Prompt:
Which lines in the records below contain the word "score"? Return each of them.
··· The data
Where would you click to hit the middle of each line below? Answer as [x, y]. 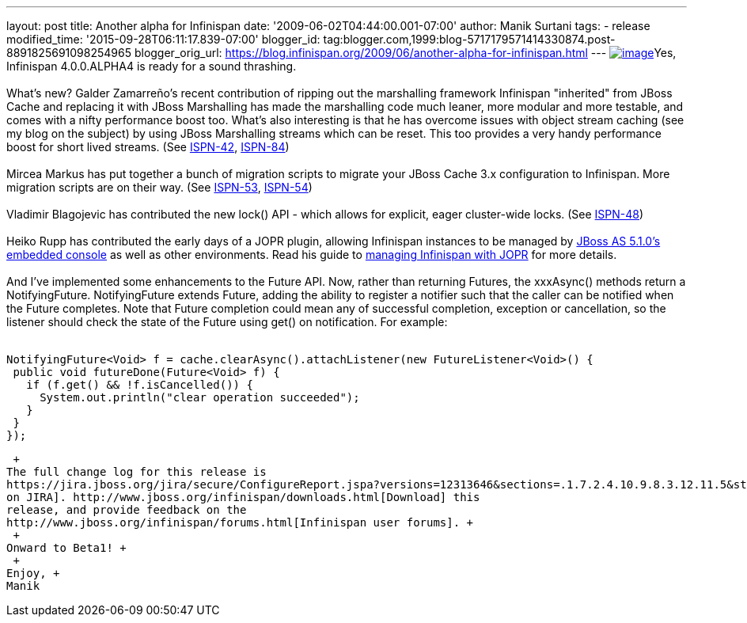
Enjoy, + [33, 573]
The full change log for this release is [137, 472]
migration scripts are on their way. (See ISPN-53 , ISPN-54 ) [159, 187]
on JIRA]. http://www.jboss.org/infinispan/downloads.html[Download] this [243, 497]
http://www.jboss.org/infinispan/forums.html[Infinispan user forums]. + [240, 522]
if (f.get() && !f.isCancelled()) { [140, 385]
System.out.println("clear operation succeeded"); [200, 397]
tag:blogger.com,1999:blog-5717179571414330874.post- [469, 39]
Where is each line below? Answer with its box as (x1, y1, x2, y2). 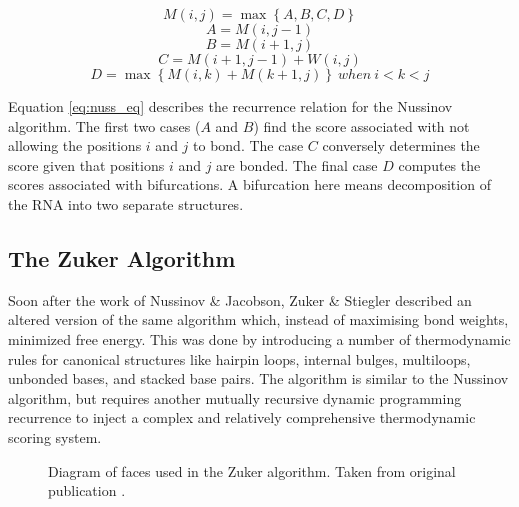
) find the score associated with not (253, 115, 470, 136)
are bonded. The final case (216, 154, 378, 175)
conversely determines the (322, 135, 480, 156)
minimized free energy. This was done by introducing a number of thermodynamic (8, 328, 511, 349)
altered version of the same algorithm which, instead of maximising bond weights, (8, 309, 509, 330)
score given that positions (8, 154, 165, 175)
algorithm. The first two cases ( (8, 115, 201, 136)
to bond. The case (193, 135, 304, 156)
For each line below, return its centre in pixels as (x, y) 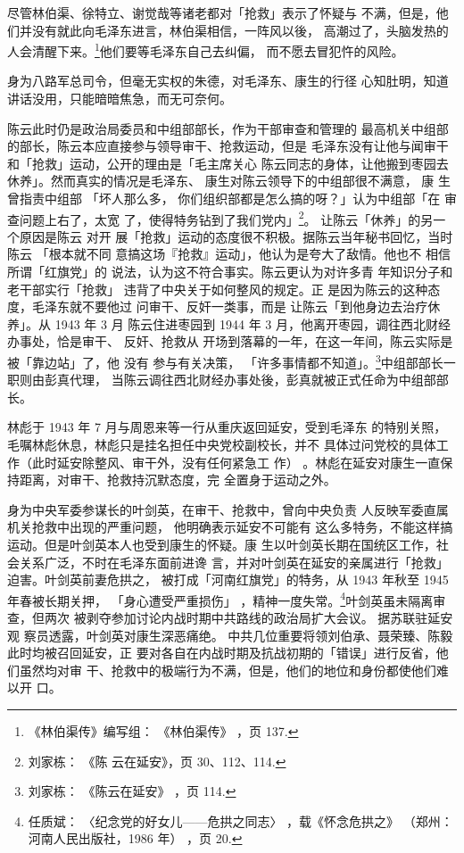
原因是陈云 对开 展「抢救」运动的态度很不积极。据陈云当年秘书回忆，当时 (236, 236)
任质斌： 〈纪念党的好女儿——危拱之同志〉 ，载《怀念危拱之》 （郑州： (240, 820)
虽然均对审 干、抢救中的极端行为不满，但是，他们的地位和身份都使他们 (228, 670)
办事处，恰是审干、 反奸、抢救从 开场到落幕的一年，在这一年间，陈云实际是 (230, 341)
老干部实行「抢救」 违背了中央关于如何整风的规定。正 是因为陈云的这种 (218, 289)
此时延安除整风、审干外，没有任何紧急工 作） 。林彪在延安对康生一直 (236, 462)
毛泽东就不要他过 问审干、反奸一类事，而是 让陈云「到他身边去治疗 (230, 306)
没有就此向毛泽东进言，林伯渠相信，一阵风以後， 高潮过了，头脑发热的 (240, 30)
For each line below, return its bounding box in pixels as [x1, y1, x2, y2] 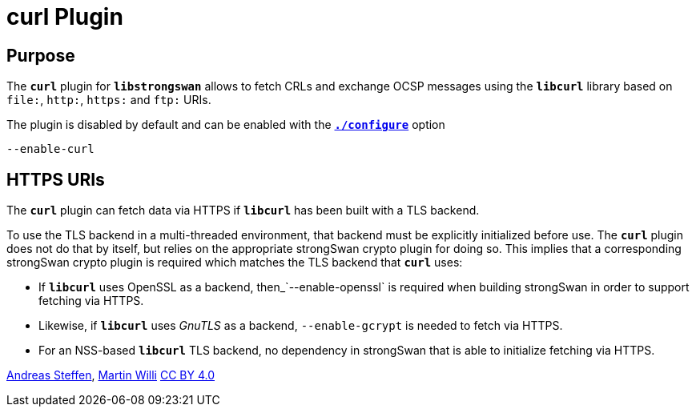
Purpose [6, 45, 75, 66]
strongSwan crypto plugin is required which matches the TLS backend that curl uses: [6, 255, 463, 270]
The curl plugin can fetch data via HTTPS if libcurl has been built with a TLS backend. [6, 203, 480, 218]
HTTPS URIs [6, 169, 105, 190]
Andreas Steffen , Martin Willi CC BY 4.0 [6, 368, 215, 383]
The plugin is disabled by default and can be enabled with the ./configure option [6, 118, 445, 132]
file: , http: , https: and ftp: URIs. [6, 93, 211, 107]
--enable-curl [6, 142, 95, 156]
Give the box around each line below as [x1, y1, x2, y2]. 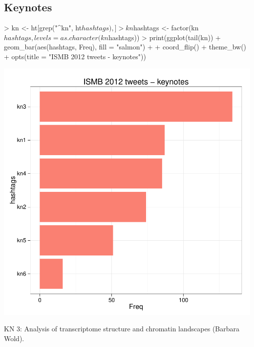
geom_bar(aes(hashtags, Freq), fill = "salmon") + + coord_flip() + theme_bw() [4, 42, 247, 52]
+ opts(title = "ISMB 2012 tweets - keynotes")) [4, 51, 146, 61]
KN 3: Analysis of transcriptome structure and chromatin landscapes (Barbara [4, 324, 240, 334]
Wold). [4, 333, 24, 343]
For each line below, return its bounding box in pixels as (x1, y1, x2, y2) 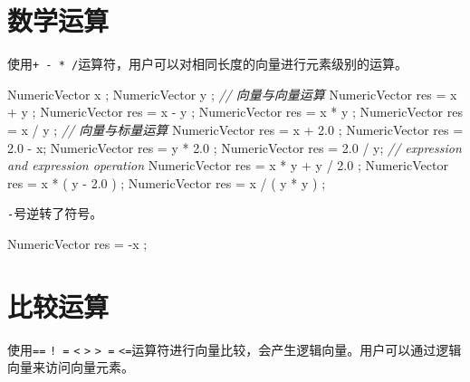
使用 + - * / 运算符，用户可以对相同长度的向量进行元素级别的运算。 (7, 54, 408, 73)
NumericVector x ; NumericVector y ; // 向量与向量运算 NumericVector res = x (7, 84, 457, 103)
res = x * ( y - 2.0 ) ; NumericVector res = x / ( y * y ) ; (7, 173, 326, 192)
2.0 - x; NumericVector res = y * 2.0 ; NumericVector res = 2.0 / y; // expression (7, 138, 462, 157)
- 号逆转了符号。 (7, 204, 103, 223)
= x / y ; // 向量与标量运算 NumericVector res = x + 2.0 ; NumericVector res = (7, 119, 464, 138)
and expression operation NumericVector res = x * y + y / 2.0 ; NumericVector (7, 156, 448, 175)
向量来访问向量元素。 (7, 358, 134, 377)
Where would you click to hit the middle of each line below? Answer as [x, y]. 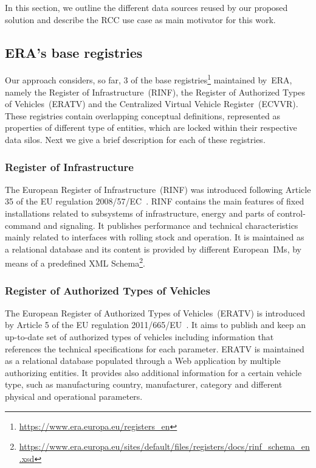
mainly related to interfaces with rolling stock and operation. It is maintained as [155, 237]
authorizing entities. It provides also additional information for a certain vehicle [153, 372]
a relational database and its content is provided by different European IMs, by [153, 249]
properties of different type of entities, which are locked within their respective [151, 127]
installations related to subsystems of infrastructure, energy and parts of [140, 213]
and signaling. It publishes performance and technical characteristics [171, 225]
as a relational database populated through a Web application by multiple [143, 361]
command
······
Exercise answer:
) find the score associated with not (253, 115, 470, 136)
score given that positions (8, 154, 165, 175)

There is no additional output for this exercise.